TASK »
Wherever "page" turns up in the entries, copy out the line that holds it.

(Items from a data source)

• • • • •

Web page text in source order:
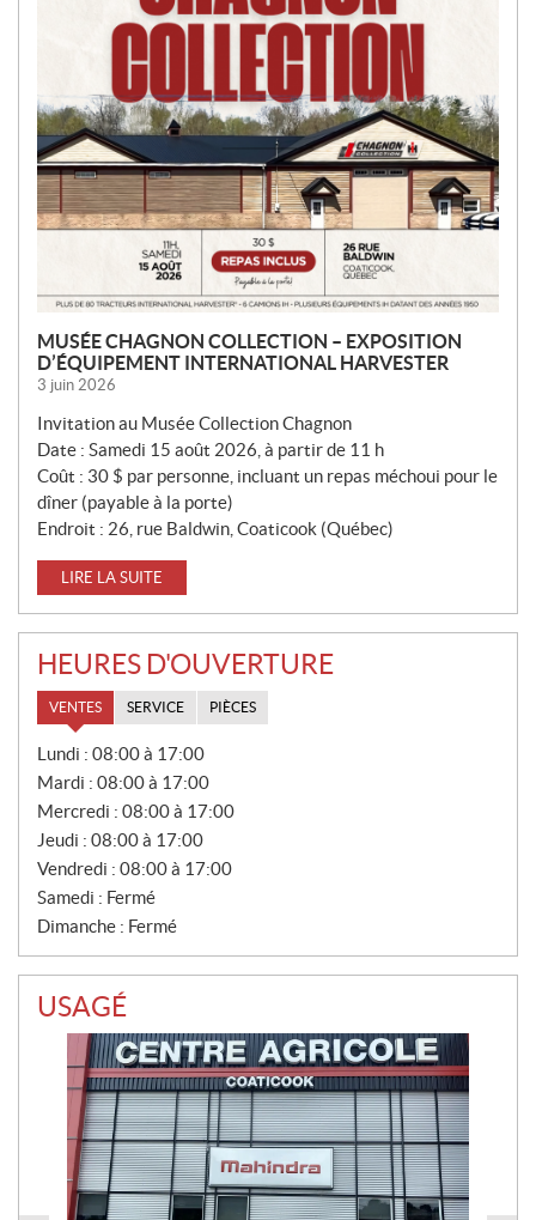
MUSÉE CHAGNON COLLECTION – EXPOSITION
D’ÉQUIPEMENT INTERNATIONAL HARVESTER
3 juin 2026
Invitation au Musée Collection Chagnon
Date : Samedi 15 août 2026, à partir de 11 h
Coût : 30 $ par personne, incluant un repas méchoui pour le
dîner (payable à la porte)
Endroit : 26, rue Baldwin, Coaticook (Québec)
LIRE LA SUITE
HEURES D'OUVERTURE
VENTES SERVICE PIÈCES
V
N
T
S
Lundi : 08:00 à 17:00
Mardi : 08:00 à 17:00
Mercredi : 08:00 à 17:00
Jeudi : 08:00 à 17:00
Vendredi : 08:00 à 17:00
Samedi : Fermé
Dimanche : Fermé
USAGÉ
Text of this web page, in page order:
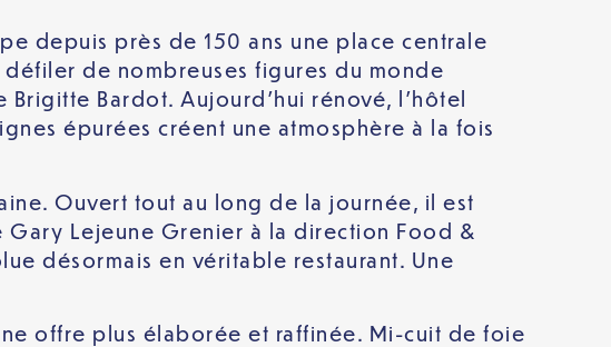
depuis près de 150 ans une place centrale
de nombreuses figures du monde
Bardot. Aujourd’hui rénové, l’hôtel
épurées créent une atmosphère à la fois
Ouvert tout au long de la journée, il est
Lejeune Grenier à la direction Food &
désormais en véritable restaurant. Une
offre plus élaborée et raffinée. Mi-cuit de foie
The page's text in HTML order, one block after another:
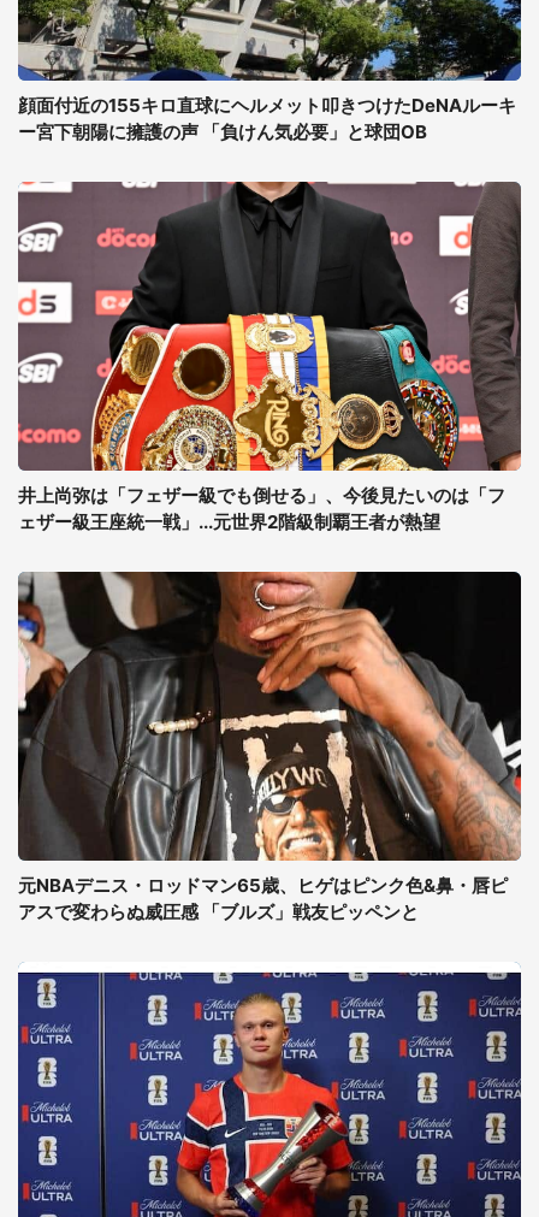
顔面付近の155キロ直球にヘルメット叩きつけたDeNAルーキ
ー宮下朝陽に擁護の声 「負けん気必要」と球団OB
井上尚弥は「フェザー級でも倒せる」、今後見たいのは「フ
ェザー級王座統一戦」...元世界2階級制覇王者が熱望
元NBAデニス・ロッドマン65歳、ヒゲはピンク色&鼻・唇ピ
アスで変わらぬ威圧感 「ブルズ」戦友ピッペンと

• • • • •

RESULT BELOW »
Web page text in source order:
Text of this web page, in page order:
The page's text in HTML order, one block after another:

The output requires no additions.